Koenig Dunne Omaha Divorce Lawyer 10-8-15

“I don’t want to go,” she said imploringly with her big brown eyes starting to fill with the flicker of tears. “Can’t you tell him that I can stay with you? Please Mom? I want to be with you.” 

            “No. I can’t. That isn’t how it works,” was my stoic reply. 

This was not the first time, nor will it be the last, that one of my daughters did not want to go to their Dad’s for the weekend.

He was committing the offensive act of taking her to a hog roast in Kansas for the weekend. For my 11 year old, the thought of missing her volleyball game with friends trumped her adventurous spirit to try something new. I was wise enough to know that this plea had little to do with me, and more to do with her own pre-teen desires.

All parents of divorce experience this tug at some point. Their child begging not to have to go for one reason or another: “It’s boring over there.” “She never takes me anywhere.” “All I do is chores at his house.” My clients ask me what to do. “Do we change the custody order?” “Do I keep them home with me?” “Will I get in trouble?”

Parents of divorce, all too often, fall into this pit of pacification. We feel guilty enough already being parents in a divorce that could potentially ruin our children forever and ever – right? We quickly lose perspective when our child shows distress over a divorce-related action. We engage our egos and seek to problem-solve instead of parent.

In the moment that my daughter was asking me to intervene and save her weekend, while I was strong in my response, I was covering up my emotional flinching. Of course I wanted to jump in and message her dad and be her superhero mom. I thought – “if only I weren’t divorced I wouldn’t have to deal with this.”

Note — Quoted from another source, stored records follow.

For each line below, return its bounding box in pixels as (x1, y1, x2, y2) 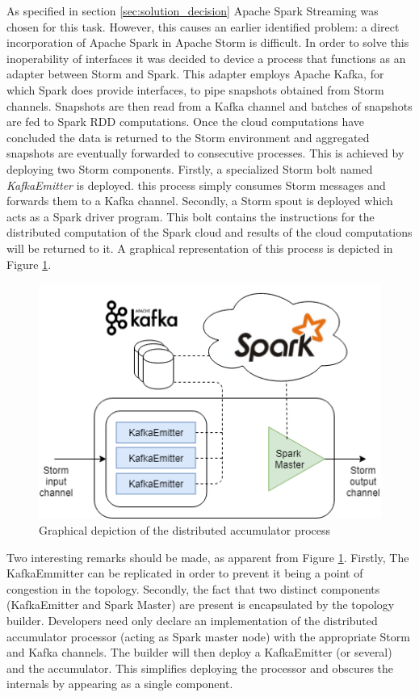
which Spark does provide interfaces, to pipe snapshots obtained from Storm (6, 81, 384, 98)
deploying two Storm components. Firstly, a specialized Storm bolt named (6, 160, 373, 177)
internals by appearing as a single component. (6, 675, 233, 692)
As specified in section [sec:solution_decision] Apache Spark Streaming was (6, 2, 379, 19)
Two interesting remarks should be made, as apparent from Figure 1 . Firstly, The (6, 548, 409, 565)
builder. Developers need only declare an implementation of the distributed (6, 611, 378, 628)
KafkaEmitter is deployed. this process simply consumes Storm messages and (6, 176, 386, 193)
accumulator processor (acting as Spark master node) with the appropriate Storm (6, 628, 410, 645)
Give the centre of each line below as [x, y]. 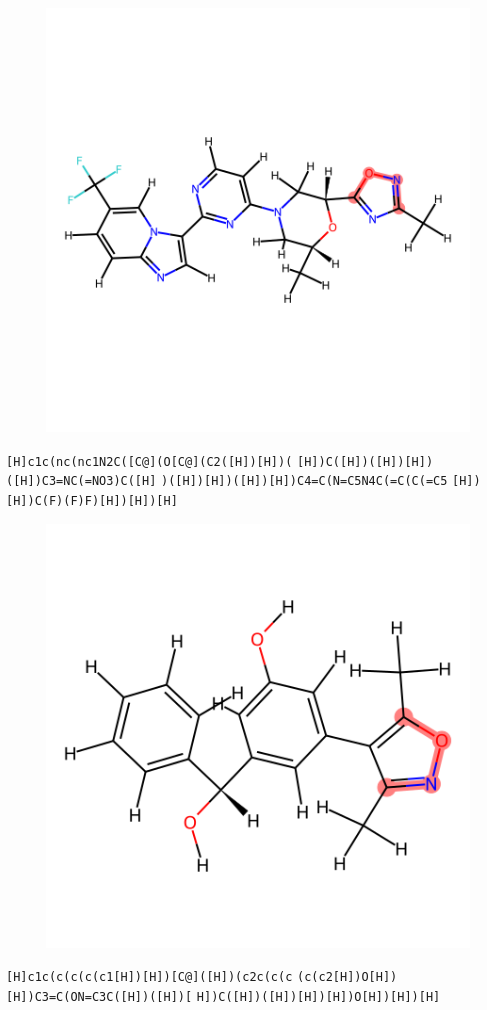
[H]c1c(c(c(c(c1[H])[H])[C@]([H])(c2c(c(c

Then the truth hit like a ton of law books falling atop my head – if I weren’t divorced, my daughter would still not want to go to a hog roast in lieu of her volleyball game. My daughters would still have to do things they do not want to do. My daughters would still sigh and moan, just like I did as a kid when I had to do chores. My children would still say “Ah Maahhhhmmmm” when their parents were picking family time over friend time.  Divorced parents or not, my children would still be parented.

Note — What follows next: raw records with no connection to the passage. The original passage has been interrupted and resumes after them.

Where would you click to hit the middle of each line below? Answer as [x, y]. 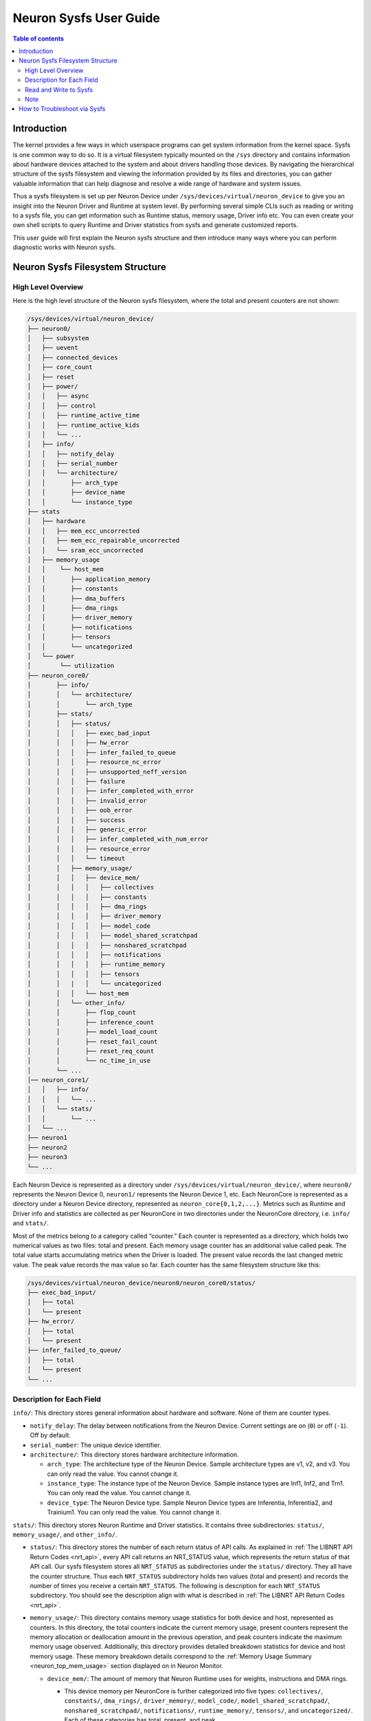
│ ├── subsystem [58, 338]
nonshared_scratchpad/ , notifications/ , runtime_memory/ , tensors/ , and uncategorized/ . [209, 1710]
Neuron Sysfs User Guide [87, 18]
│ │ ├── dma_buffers [76, 598]
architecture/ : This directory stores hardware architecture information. [135, 1454]
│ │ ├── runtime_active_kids [83, 425]
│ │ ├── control [61, 405]
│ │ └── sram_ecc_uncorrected [85, 550]
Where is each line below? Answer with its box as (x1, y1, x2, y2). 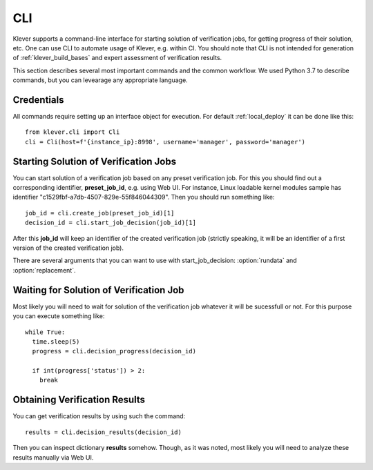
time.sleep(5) (32, 337, 80, 345)
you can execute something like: (12, 312, 105, 320)
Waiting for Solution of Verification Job (12, 284, 184, 296)
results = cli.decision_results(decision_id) (25, 428, 182, 436)
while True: (25, 328, 66, 336)
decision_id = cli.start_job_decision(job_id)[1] (25, 219, 197, 227)
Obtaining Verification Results (12, 394, 145, 406)
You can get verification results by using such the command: (12, 412, 186, 420)
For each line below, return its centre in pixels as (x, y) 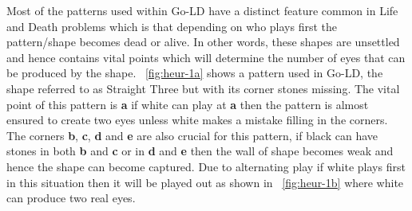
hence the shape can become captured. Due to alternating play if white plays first (206, 166)
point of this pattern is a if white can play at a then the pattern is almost (188, 104)
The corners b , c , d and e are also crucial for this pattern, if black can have (192, 135)
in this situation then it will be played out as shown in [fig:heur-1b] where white (205, 182)
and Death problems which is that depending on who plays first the (172, 26)
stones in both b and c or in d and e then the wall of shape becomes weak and (200, 151)
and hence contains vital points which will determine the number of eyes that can (206, 57)
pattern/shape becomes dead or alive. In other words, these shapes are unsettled (203, 42)
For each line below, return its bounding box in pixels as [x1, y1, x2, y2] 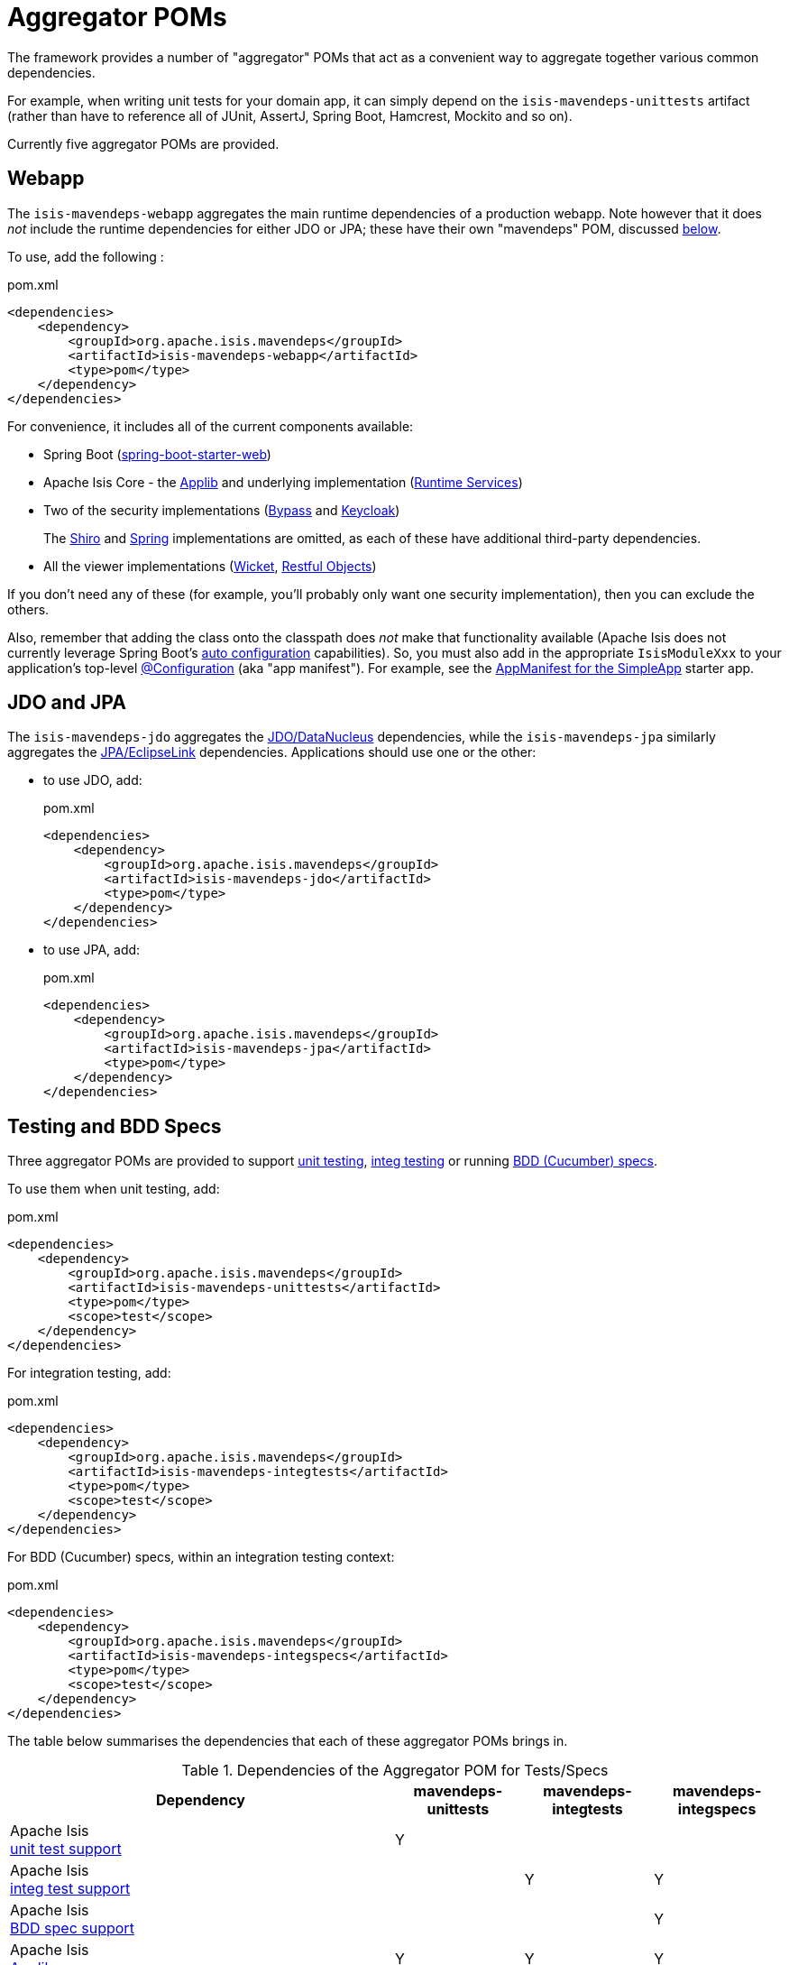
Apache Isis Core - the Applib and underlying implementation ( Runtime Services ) [43, 474, 523, 490]
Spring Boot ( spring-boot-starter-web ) [43, 446, 271, 462]
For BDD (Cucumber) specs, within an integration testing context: [7, 1549, 395, 1565]
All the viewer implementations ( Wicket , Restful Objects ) [43, 558, 377, 574]
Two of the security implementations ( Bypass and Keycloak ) [43, 502, 400, 518]
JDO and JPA [7, 691, 126, 715]
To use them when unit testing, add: [7, 1181, 220, 1197]
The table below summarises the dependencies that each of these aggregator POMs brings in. [7, 1733, 568, 1749]
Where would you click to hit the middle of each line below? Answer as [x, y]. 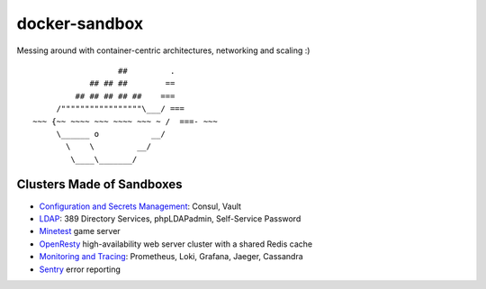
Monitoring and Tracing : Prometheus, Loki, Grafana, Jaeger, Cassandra [171, 257]
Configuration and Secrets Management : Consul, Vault [140, 206]
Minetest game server [80, 231]
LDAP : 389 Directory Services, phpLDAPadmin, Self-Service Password [170, 218]
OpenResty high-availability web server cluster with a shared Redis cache [176, 244]
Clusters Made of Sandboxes [100, 185]
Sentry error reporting [80, 269]
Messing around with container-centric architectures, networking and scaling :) [163, 50]
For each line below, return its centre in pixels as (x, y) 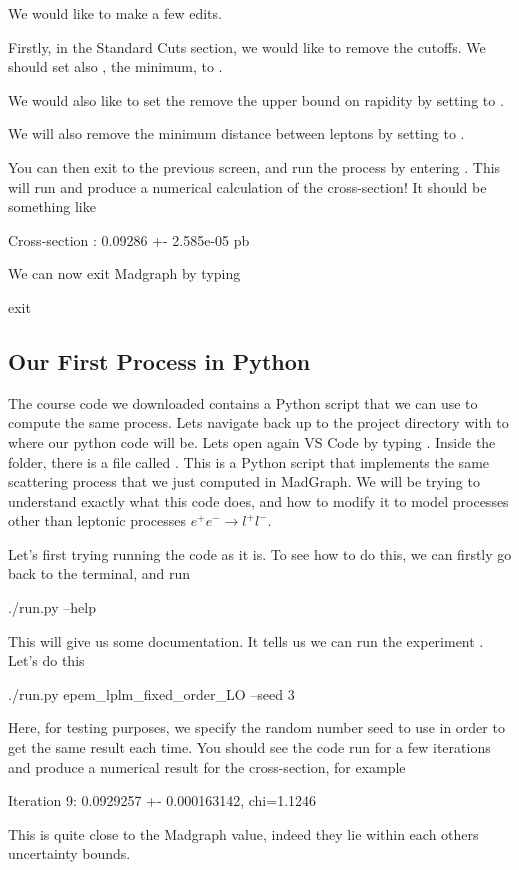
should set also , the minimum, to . (115, 66)
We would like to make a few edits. (115, 13)
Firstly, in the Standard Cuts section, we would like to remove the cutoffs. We (247, 46)
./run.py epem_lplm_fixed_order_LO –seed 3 (151, 693)
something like (52, 206)
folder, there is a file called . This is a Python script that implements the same (249, 461)
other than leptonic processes (97, 520)
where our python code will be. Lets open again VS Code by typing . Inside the (252, 441)

As painful as it may be at times, our job is to persist in co-parenting: to establish and maintain unbendable boundaries; to not succumb to their manipulation of us as they pick their fickle favorites; and, to bite back the “I told you so” when they come back from the dreaded weekend or event still alive and no worse for the wear. When I picked up Anna on the following Monday she reported it was not as bad as she thought it would be and she had fun. Yup. And so it goes that we will continue to follow orders.